Actually, the Warszaw story was my wake-up call that we're doing something terribly wrong. And that we're not good enough to make this happen. Since then I knew that this project will go to hell, because we lived in our own bubble how awesome we are.


Unfortunately, your story probably isn't all that uncommon. These stories tend not to make the front page of any news/blog sites, though.

I really hope this serves as a wake up call to others with your mindset. Your story hopefully will help others make corrections earlier than you did.

Thanks for the story.


I hope too.

Well, thank you for your feedback.
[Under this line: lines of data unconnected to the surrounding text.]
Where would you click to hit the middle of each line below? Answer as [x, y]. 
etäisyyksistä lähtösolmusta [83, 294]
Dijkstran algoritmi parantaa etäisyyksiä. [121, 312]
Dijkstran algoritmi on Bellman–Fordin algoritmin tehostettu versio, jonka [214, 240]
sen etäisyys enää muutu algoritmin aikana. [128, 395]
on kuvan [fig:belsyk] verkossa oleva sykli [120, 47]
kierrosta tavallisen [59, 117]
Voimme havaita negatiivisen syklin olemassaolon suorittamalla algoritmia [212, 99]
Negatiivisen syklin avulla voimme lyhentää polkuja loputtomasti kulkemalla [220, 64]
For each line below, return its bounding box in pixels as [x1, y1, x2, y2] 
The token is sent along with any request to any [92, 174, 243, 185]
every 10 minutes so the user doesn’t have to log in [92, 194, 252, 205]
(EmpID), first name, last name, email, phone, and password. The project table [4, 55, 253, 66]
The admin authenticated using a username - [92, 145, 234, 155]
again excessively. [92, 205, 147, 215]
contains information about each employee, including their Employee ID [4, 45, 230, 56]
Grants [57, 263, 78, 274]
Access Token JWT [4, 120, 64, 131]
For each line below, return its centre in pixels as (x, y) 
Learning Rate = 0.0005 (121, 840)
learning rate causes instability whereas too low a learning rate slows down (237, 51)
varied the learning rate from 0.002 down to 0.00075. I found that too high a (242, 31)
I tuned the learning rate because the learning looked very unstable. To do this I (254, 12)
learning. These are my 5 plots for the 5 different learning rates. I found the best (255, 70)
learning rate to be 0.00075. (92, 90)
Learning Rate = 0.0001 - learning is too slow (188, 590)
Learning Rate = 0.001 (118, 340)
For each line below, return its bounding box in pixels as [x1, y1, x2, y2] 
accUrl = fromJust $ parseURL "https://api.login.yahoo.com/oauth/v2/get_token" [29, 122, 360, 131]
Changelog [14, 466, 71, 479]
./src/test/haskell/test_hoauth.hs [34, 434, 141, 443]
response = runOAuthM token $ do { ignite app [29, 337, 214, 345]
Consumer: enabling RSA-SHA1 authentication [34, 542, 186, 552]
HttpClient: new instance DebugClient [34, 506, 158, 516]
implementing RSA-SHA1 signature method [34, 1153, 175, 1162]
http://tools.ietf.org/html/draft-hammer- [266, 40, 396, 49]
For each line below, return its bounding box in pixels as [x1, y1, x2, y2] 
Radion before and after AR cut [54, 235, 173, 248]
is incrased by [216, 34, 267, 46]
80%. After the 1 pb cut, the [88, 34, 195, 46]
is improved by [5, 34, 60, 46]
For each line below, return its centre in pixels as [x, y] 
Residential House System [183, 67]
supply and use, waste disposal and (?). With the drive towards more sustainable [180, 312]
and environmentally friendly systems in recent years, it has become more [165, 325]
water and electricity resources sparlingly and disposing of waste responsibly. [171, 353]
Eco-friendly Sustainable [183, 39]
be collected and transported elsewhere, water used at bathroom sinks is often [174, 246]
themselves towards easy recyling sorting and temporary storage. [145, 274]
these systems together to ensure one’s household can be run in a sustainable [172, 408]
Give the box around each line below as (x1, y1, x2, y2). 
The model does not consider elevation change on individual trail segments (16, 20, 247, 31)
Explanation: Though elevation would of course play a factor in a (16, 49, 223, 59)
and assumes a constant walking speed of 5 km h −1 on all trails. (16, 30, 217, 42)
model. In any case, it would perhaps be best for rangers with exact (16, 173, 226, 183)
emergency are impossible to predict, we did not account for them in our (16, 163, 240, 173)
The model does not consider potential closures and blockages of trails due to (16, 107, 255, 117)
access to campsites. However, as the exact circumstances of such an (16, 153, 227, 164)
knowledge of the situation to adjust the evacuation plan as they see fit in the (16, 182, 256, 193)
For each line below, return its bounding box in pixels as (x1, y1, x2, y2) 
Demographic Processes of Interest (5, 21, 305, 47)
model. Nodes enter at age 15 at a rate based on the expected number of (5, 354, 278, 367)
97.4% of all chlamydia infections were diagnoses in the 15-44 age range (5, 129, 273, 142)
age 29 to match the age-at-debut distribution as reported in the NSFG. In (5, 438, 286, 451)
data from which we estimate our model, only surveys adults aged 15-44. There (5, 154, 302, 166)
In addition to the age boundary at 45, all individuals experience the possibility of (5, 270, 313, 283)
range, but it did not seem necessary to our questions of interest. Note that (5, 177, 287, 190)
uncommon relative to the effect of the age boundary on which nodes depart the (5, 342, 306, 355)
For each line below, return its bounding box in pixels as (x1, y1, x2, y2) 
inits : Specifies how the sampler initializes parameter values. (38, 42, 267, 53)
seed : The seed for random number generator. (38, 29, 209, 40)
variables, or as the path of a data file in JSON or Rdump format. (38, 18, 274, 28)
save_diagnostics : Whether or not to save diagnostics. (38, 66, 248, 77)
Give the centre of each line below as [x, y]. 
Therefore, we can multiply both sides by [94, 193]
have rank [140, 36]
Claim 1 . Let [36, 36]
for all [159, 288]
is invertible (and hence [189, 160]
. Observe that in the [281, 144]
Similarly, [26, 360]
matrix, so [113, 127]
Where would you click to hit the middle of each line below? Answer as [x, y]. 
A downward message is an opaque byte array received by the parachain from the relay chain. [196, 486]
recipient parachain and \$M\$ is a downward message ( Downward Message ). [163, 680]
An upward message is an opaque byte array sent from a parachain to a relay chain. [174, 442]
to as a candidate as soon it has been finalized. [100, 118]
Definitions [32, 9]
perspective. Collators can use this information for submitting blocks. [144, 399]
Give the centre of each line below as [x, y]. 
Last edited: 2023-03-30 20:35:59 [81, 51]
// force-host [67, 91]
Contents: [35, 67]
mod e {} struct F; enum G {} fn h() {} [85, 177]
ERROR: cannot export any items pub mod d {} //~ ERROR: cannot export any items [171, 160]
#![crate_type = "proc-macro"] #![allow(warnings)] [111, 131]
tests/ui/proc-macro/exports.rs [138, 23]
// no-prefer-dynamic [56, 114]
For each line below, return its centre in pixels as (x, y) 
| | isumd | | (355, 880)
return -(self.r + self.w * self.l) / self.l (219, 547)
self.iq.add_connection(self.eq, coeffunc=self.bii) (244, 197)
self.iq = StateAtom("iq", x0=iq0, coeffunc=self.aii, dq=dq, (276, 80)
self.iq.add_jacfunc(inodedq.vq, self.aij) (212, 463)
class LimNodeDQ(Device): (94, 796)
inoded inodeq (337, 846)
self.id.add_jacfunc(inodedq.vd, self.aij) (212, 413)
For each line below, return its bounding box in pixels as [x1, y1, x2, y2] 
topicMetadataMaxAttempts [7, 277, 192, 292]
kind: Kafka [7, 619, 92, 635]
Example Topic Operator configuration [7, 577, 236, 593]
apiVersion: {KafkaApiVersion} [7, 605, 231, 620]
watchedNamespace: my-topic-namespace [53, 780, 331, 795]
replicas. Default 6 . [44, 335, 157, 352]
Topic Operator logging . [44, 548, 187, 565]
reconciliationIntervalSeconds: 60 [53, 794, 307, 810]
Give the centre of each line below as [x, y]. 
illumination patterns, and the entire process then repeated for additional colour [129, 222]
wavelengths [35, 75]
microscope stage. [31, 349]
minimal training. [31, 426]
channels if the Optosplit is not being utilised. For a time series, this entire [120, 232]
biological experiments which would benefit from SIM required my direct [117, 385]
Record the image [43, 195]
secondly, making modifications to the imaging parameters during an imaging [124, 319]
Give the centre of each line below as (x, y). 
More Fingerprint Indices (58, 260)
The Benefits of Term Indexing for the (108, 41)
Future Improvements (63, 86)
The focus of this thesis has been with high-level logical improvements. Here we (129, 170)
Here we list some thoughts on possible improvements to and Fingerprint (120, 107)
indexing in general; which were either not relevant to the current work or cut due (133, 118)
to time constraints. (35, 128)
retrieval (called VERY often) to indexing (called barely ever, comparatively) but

I really appreciate it!


good (but difficult) read, good reminder that not everywhere is SV, and not everywhere is the USA, and the old "1 in 10 succeed" pseudo-statistic is true.

I do my own side projects from time to time, and seeing what they went through is a real eye opener, maybe I'll be a little less naive when I do launches from now on.

I am glad that they got back to a lean startup model towards the end though, selling someone an idea is such a shaky way to do business (despite the fact that it's used so much), it makes so much more sense to bootstrap at least a little bit (even if it's just drumming up non-paying clientele).


I'm sorry for that.

I think we skipped the learning phase by „Fail fast, fail often.“ where we should get better with every small thing we did every day. Instead we taught we're doing it right.


Oh absolutely nothing to be sorry for -- you were writing it as you remember it, and I thought it was worth reading to endure a tiny bit of stream-of-thinking writing.

I was inspired by the post, glad you guys worked so hard at making yourselves a success! Also thanks for sharing so initimately the process that you guys went through


Thank you!


> assumption: java surely isn't as bad as they say. reality: it is

What exactly are 'they' saying? Java is a fantastic choice for server-side code.


I have worked on several successful projects with Java back ends (and even a successful Java desktop project or two). It doesn't have to be a disaster.

Nevertheless, "fantastic" wouldn't be how I'd describe my experience. More like this:

    http://blog.plover.com/prog/Java.html


I also don't get why the specific Java bashing. I agree with you in that Java is awesome for server-side code.


Using Java was like... killing a fly by nuking it from the orbit.


It sounded to me like he became an entrepreneur out of trying to be an entrepreneur, which in the end was a pretty neat trick.


Fake it till you make it.

The problem was, we didn't know we're faking it back then.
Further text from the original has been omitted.